¿Por qué incluir el nombre de los usuarios en las interfaces?

Si buscan algo técnico, les recomiendo saltear directamente este post ;)

Una vez – esto me sucedió hace doscientos años atrás según mi objetiva percepción – oí decir a una analista funcional: “¿Para qué sirve personalizar los e-mails si los usuarios igual saben que interactúan con una computadora?”.

Esta frase – que roza lo fantástico cuando hablamos de human-computer interaction, me rememoró a los tiempos atávicos y a pensar por un segundo en esto de llamar al otro por su nombre en una interfaz.

Aquí empieza el divague teológico (están a tiempo de huir): en un determinado espacio tiempo, según los mitos bíblicos, el personaje heroico Moisés se encuentra con el dios único-creador, es desafiado a lograr un objetivo y al cierre de este encuentro, este personaje heroico con rasgos dominantes le pregunta al dios hablante: “¿cuál es tu nombre?”. Y este dios le ofrece las consonantes de su nombre, que no permiten ser pronunciadas.

Alguna vez un profesor mío de teología hizo esta exégesis y me pareció interesante.

Este dios rompe con la dialéctica establecida entre los otros pueblos y sus dioses y escribe un nombre impronunciable. Decide seguir siendo anónimo. Innombrable.
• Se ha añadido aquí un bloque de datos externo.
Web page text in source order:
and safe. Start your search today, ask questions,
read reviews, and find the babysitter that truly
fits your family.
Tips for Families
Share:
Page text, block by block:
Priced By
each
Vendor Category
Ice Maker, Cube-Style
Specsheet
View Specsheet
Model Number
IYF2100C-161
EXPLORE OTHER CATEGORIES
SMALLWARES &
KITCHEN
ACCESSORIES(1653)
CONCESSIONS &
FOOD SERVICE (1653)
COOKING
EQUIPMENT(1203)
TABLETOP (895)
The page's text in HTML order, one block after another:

En esta astuta maniobra de no escribir las vocales, establece él mismo los roles del vínculo: dios domina al hombre, el hombre no puede dominarlo.
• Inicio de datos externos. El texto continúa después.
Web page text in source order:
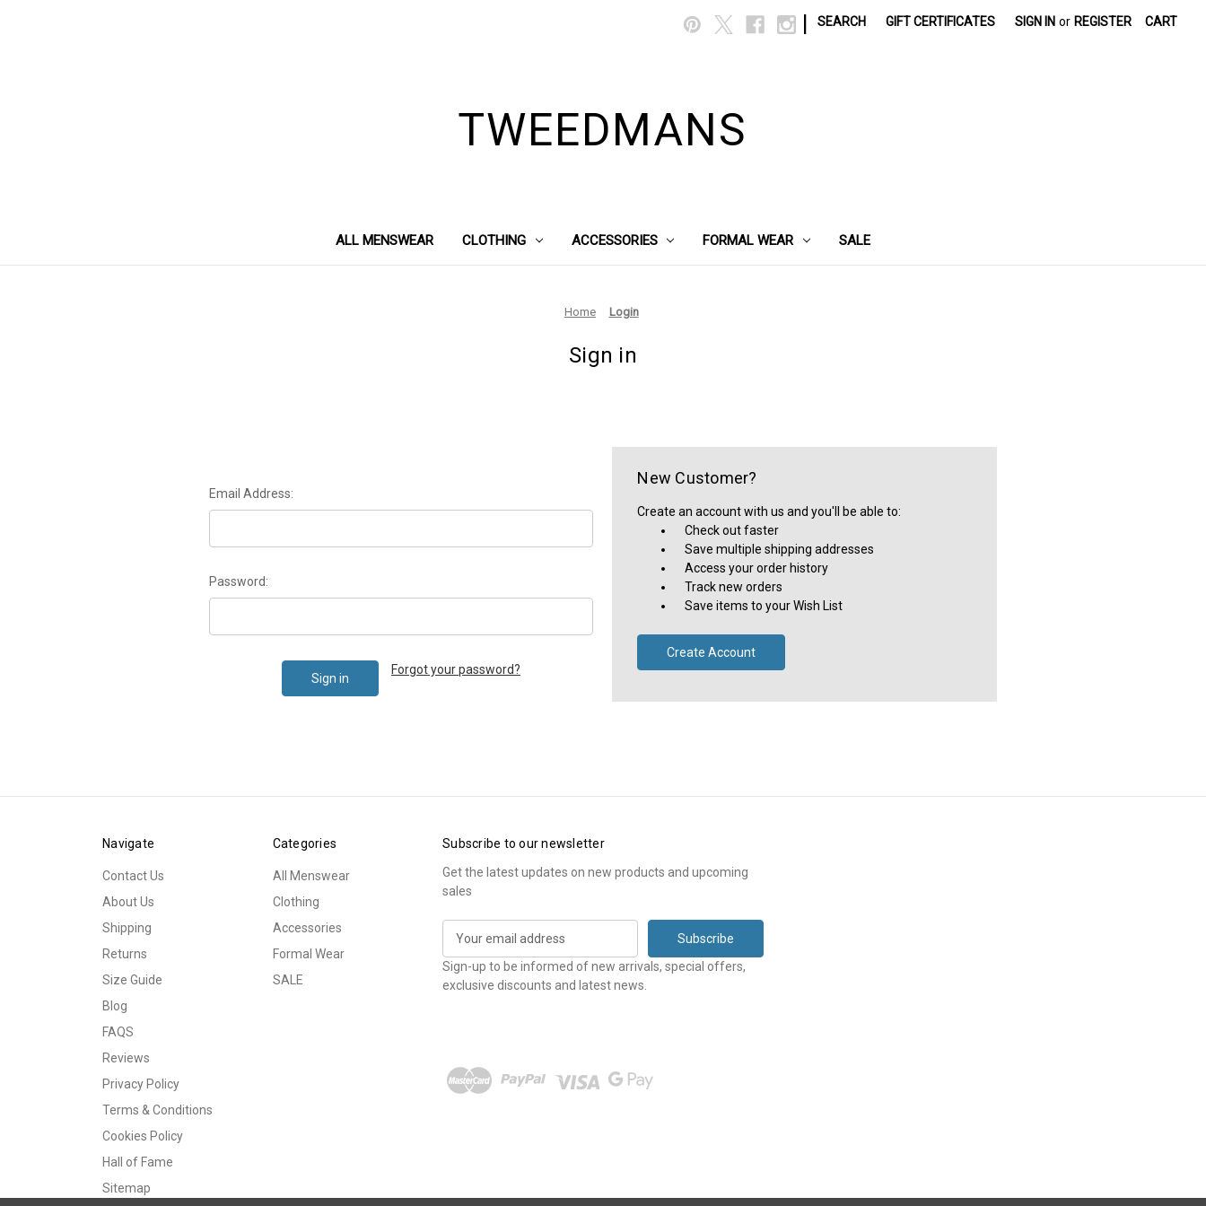
SEARCH GIFT CERTIFICATES SIGN IN or REGISTER CART
TWEEDMANS
ALL MENSWEAR CLOTHING ACCESSORIES FORMAL WEAR SALE
Home Login
Sign in
Email Address:
Password:
Forgot your password?
New Customer?
Create an account with us and you'll be able to:
Check out faster
Save multiple shipping addresses
Access your order history
Track new orders
Save items to your Wish List
Create Account
Navigate
Contact Us
About Us
Shipping
Returns
Size Guide
Blog
FAQS
Reviews
Privacy Policy
Terms & Conditions
Cookies Policy
Hall of Fame
Sitemap
Categories
All Menswear
Clothing
Accessories
Formal Wear
SALE
Subscribe to our newsletter
Get the latest updates on new products and upcoming
sales
a
i
Sign-up to be informed of new arrivals, special offers,
exclusive discounts and latest news.
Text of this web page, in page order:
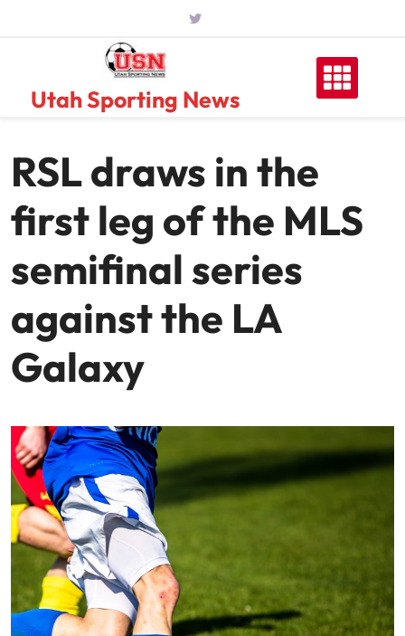
Utah Sporting News
RSL draws in the
first leg of the MLS
semifinal series
against the LA
Galaxy

Si recordamos a los diez mandamientos – que no son diez, pero se agruparon así a posteriori de su escritura seguramente por una cuestión didáctica vinculada con los dedos de las manos – uno de los primeros preceptos en el hebreo original dice: “no nombrarás a tu dios”. No dice “no nombrarás a tu dios en vano”, como adjuntó la iglesia católica en una de sus tantas traducciones.

Este dios no desea ser dominado y por tal razón no devela su nombre. De hecho, este dios es el que renombra a los héroes, lo cual implica sumisión y pertenencia por la otra parte.
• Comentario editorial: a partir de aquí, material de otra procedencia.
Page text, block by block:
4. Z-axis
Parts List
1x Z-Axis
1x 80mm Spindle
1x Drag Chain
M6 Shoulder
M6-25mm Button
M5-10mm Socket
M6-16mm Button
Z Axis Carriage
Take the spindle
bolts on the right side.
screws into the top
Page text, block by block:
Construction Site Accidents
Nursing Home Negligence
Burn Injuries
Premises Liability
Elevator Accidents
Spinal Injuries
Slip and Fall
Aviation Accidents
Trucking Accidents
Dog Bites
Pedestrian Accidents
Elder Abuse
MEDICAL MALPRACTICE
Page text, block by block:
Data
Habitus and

Volviendo de lo religioso-antropológico a lo fácticamente tecnológico, la historia es la misma: saber quién domina, saber quién tiene el poder, saber quién es el que nombra.

Y en esto me quedé pensando aquel día en que se cuestionaba la inclusión o no del nombre del usuario en una interfaz, en un e-mail…

;)

4 comentarios

  1. Pero Moisés insistió:

    —Supongamos que me presento ante los israelitas y les digo: “El Dios de sus antepasados me ha enviado a ustedes.” ¿Qué les respondo si me preguntan: “¿Y cómo se llama?”

    —Yo soy el que soy —respondió Dios a Moisés—.